### TASK DIRECTIONS
Omit the images and return the remaining entries unchanged.

### PROVIDED MATERIAL
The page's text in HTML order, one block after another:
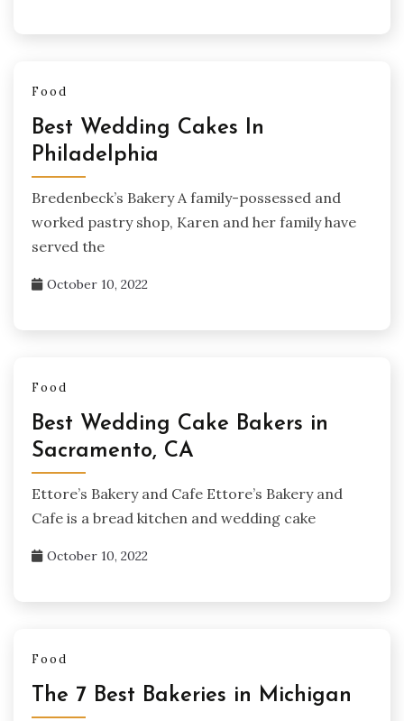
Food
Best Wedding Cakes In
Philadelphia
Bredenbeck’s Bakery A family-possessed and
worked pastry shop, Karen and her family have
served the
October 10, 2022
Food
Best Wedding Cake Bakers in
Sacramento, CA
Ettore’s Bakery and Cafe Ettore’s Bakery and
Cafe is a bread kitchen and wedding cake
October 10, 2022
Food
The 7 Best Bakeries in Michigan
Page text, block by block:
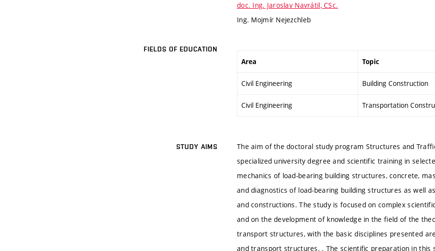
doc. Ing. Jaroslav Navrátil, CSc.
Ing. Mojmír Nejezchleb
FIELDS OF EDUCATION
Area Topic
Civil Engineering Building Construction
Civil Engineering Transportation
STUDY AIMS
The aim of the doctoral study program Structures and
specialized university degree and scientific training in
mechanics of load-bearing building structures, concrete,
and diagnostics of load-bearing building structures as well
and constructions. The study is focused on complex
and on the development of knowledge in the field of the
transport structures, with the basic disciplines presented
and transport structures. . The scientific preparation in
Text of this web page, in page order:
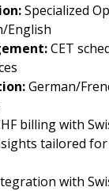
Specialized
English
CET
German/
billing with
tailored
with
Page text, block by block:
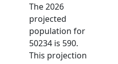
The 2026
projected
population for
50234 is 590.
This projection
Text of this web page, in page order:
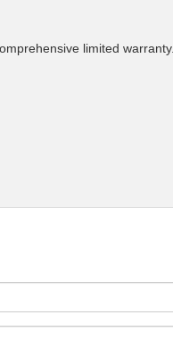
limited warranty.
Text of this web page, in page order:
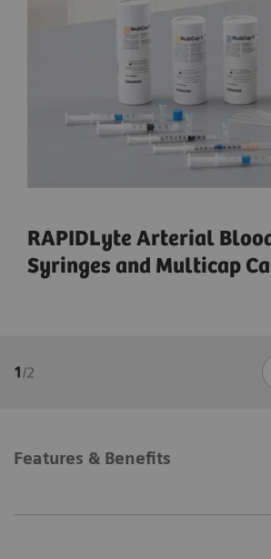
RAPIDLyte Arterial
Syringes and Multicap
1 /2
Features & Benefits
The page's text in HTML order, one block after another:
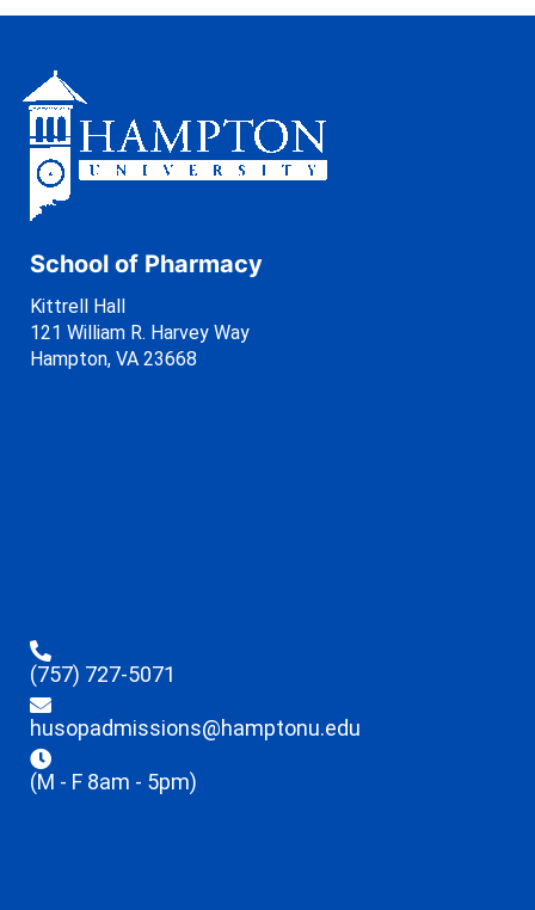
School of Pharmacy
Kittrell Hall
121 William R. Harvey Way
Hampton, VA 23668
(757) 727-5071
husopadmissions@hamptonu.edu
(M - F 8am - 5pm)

### RESPONSE BOX
The page's text in HTML order, one block after another:
Food
Best Wedding Cakes In
Philadelphia
Bredenbeck’s Bakery A family-possessed and
worked pastry shop, Karen and her family have
served the
October 10, 2022
Food
Best Wedding Cake Bakers in
Sacramento, CA
Ettore’s Bakery and Cafe Ettore’s Bakery and
Cafe is a bread kitchen and wedding cake
October 10, 2022
Food
The 7 Best Bakeries in Michigan
Page text, block by block:
doc. Ing. Jaroslav Navrátil, CSc.
Ing. Mojmír Nejezchleb
FIELDS OF EDUCATION
Area Topic
Civil Engineering Building Construction
Civil Engineering Transportation
STUDY AIMS
The aim of the doctoral study program Structures and
specialized university degree and scientific training in
mechanics of load-bearing building structures, concrete,
and diagnostics of load-bearing building structures as well
and constructions. The study is focused on complex
and on the development of knowledge in the field of the
transport structures, with the basic disciplines presented
and transport structures. . The scientific preparation in
Text of this web page, in page order:
Specialized
English
CET
German/
billing with
tailored
with
Page text, block by block:
The 2026
projected
population for
50234 is 590.
This projection
Text of this web page, in page order:
limited warranty.
Text of this web page, in page order:
RAPIDLyte Arterial
Syringes and Multicap
1 /2
Features & Benefits
The page's text in HTML order, one block after another:
School of Pharmacy
Kittrell Hall
121 William R. Harvey Way
Hampton, VA 23668
(757) 727-5071
husopadmissions@hamptonu.edu
(M - F 8am - 5pm)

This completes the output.